Experimental phantom measurements

Our study was divided into three main analyses. For each analysis, a different setup was employed.

EARL accreditation measurements with NEMA-phantom

EARL accreditation is a protocol developed by the EANM in order to ensure comparable scanner performances across multiple sites. Once the PET system is accredited, the most commonly used SUV parameters (first-order statistics) could be compared, combined, and exchanged. The accreditation protocol involves imaging of the National Electrical Manufacturers Association (NEMA) NU 2-2012 Image Quality Phantom (NEMA-Phantom). In multicenter trials involving PET/CT imaging, this accreditation is usually considered as a prerequisite. In our study, we proposed an extended analysis in order to additionally ensure the comparability of more complex radiomic features, i.e., not only the first-order statistics but also second- or higher-order statistics (texture features).

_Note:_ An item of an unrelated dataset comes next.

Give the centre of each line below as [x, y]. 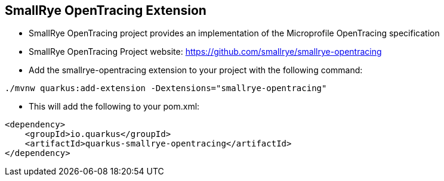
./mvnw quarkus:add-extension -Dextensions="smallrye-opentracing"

In this section, we focused on the impact of different systems and different voxel sizes on radiomic feature variability. On each PET image, 10 spheres (5.7–8.4 cc) were manually segmented within the background of NEMA-Phantom, and the 6 fillable spheres (0.5–25 cc) were segmented by a 40% threshold (Fig. 1). First, the two analog, TF64 and BB, and one digital, V, PET/CT systems were compared. Then, the same reconstruction protocol with different voxel size, 2 × 2 × 2 mm3 against 4 × 4 × 4mm3, was compared for the BB.

Fig. 1

Setup employed for the identification of radiomic features robust to system and reconstruction protocol. PET images derived from the EARL accreditation measurements of NEMA-Phantom


TomoTherapy Cheese-Phantom (Gammex RMI, Middleton, WI, USA), or equivalent phantoms from other commercial companies, are phantoms for the calibration of CT scanners available at most of the radiotherapy departments. Concretely, the Cheese-Phantom (CP) consists of an 18-cm-thick solid water cylinder with a diameter of 30 cm. The cylinder presents 20 holes with 28 mm of diameter, in which inserts representing the range of densities observed in the clinical environment (tissue inserts) could be placed (Table 1). In our study, for the evaluation of the impact of CT artifacts, three different materials (aluminum, titanium, and steel) were considered. For the simulation of the PET lesions, 6 fillable inserts were developed with a transparent material of density 1.2 g/cm3: 3 large tubes (TL) and 3 small tubes (TS) with volumes 33 and 11 ml, respectively. Metallic, fillable, and tissue inserts were placed in Cheese-Phantom following two configurations: head and neck and prostate carcinoma (Fig. 2). The 6 homemade inserts were filled with gallium-68 for the PC configuration and with fluorine-18 fluorodeoxyglucose (18F-FDG) for the head and neck configuration. The choice for the activity concentrations, volumes, and location of the fillable inserts was based on a previous quantification study of 21 prostate and 16 head and neck PET lesions. In this section, the PET/CT system employed for the 10-min scans was BB, and the segmentation of the 6 fillable spheres on PET images was performed with the 40% algorithm.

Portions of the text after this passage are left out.